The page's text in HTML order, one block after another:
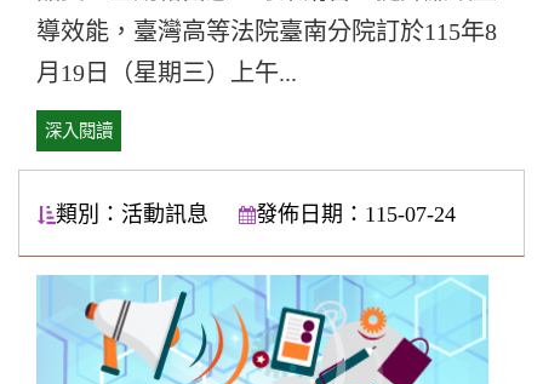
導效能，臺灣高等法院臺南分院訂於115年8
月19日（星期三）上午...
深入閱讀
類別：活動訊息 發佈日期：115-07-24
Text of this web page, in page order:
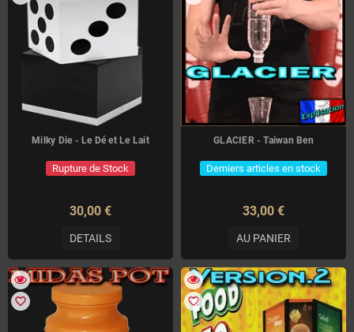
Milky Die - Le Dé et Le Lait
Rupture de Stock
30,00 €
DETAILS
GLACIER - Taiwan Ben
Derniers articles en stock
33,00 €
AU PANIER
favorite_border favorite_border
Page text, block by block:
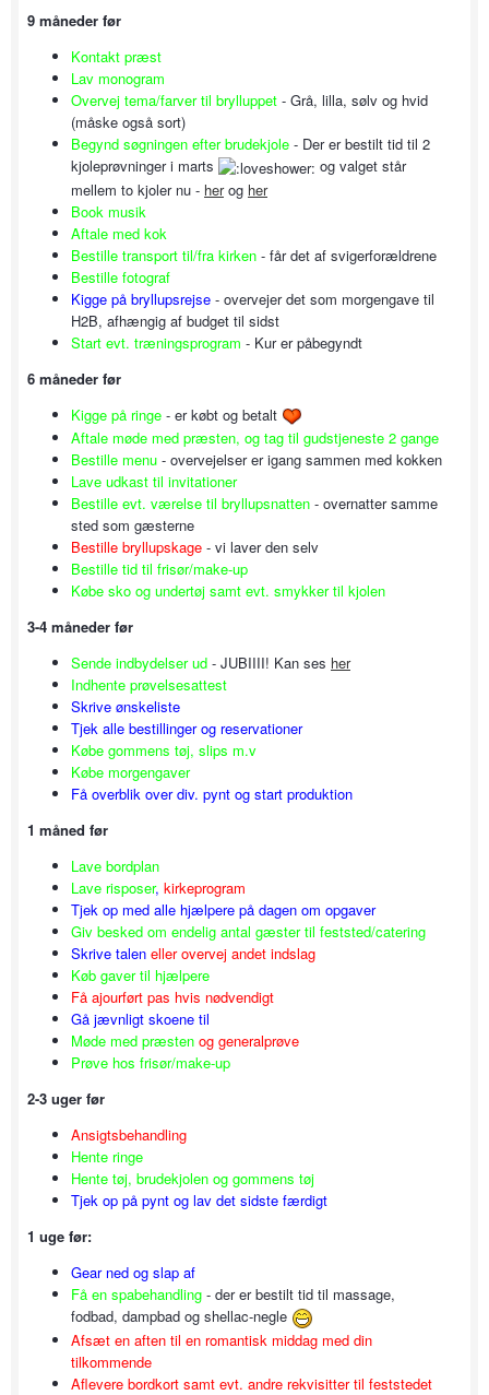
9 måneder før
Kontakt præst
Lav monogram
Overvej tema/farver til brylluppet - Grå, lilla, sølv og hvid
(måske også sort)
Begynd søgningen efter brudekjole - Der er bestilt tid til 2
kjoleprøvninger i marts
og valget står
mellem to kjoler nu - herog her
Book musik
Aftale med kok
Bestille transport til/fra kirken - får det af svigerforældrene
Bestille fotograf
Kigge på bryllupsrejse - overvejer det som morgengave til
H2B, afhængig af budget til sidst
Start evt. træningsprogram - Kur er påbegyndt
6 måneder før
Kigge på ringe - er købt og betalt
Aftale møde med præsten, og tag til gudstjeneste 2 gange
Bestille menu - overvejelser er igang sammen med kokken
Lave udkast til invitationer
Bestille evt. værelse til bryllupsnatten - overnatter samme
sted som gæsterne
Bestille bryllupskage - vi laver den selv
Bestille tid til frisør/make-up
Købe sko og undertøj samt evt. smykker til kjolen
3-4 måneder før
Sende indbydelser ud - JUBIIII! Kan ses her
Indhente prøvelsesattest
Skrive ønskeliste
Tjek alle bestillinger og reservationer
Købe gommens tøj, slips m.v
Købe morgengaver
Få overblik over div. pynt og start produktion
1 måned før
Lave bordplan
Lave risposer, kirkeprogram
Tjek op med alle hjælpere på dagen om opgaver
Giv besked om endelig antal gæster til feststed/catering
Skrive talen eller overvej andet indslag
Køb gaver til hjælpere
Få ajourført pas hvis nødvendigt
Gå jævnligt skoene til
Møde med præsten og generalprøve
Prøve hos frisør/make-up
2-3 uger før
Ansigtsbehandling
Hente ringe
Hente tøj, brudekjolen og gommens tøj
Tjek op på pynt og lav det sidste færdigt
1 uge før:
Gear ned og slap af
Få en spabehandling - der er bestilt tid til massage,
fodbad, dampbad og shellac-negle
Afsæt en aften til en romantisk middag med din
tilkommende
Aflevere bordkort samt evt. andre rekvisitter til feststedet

--------

Exercise: For every line in the entries above that contains "måneder", add one to a count, and give that number by itself.

Output: 3